---- Record excerpts

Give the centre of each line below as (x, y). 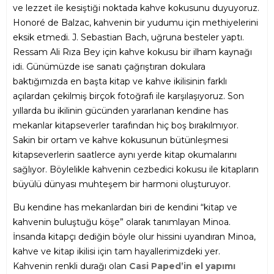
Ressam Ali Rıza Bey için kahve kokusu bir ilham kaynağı (132, 52)
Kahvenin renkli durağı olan (71, 266)
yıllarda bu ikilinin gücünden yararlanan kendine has (120, 111)
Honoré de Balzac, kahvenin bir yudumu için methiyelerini (135, 23)
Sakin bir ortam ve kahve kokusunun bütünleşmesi (120, 140)
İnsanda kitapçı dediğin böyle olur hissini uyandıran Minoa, (134, 237)
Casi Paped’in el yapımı (182, 266)
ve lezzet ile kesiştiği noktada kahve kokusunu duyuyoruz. (136, 8)
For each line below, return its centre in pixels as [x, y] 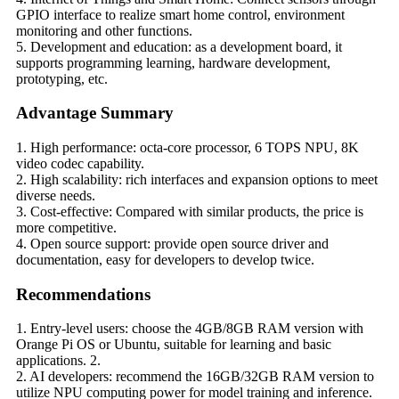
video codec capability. [80, 163]
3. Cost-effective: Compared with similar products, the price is [190, 211]
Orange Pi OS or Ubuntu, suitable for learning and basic [174, 345]
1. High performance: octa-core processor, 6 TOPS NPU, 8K [187, 147]
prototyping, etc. [62, 78]
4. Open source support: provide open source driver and [172, 243]
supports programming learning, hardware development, [173, 62]
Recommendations [83, 294]

--------

Check each line above for the string "için" and report how many lines have it, giving only the number.

- Response
2